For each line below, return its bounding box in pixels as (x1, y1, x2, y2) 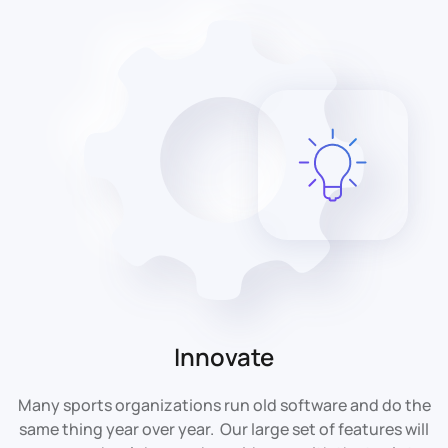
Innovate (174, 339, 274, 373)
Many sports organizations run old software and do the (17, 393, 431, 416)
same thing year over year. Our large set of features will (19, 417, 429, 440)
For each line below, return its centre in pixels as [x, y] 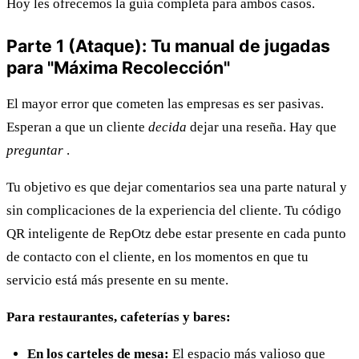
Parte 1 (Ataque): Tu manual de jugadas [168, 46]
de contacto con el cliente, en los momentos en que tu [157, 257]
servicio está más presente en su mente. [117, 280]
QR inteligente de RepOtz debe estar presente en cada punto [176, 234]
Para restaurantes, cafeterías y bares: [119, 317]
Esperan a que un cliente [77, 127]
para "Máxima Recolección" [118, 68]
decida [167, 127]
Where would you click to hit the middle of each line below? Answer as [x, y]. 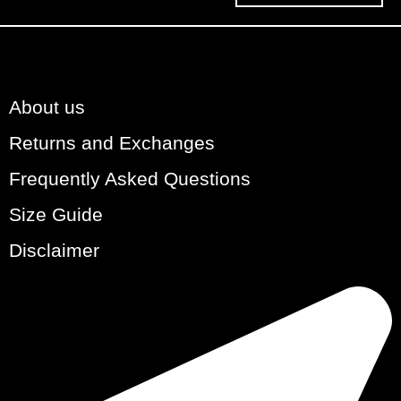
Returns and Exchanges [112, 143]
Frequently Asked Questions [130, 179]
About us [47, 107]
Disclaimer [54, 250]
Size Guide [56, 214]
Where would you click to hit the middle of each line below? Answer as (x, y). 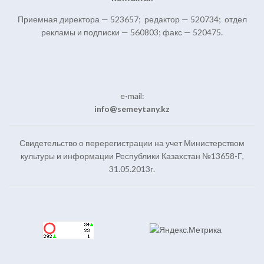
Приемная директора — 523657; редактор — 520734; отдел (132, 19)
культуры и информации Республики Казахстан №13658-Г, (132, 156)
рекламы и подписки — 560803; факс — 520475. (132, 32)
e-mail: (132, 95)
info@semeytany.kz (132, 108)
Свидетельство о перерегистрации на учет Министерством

§ WORK INSTRUCTIONS:
Reproduce the listing exactly, minus its pictures.

§ WRITTEN RESPONSE:
For each line below, return its bounding box in pixels as (x1, y1, x2, y2) 
Innovate (174, 339, 274, 373)
Many sports organizations run old software and do the (17, 393, 431, 416)
same thing year over year. Our large set of features will (19, 417, 429, 440)
For each line below, return its centre in pixels as [x, y] 
Parte 1 (Ataque): Tu manual de jugadas [168, 46]
de contacto con el cliente, en los momentos en que tu [157, 257]
servicio está más presente en su mente. [117, 280]
QR inteligente de RepOtz debe estar presente en cada punto [176, 234]
Para restaurantes, cafeterías y bares: [119, 317]
Esperan a que un cliente [77, 127]
para "Máxima Recolección" [118, 68]
decida [167, 127]
Where would you click to hit the middle of each line below? Answer as [x, y]. 
Returns and Exchanges [112, 143]
Frequently Asked Questions [130, 179]
About us [47, 107]
Disclaimer [54, 250]
Size Guide [56, 214]
Where would you click to hit the middle of each line below? Answer as (x, y). 
Приемная директора — 523657; редактор — 520734; отдел (132, 19)
культуры и информации Республики Казахстан №13658-Г, (132, 156)
рекламы и подписки — 560803; факс — 520475. (132, 32)
e-mail: (132, 95)
info@semeytany.kz (132, 108)
Свидетельство о перерегистрации на учет Министерством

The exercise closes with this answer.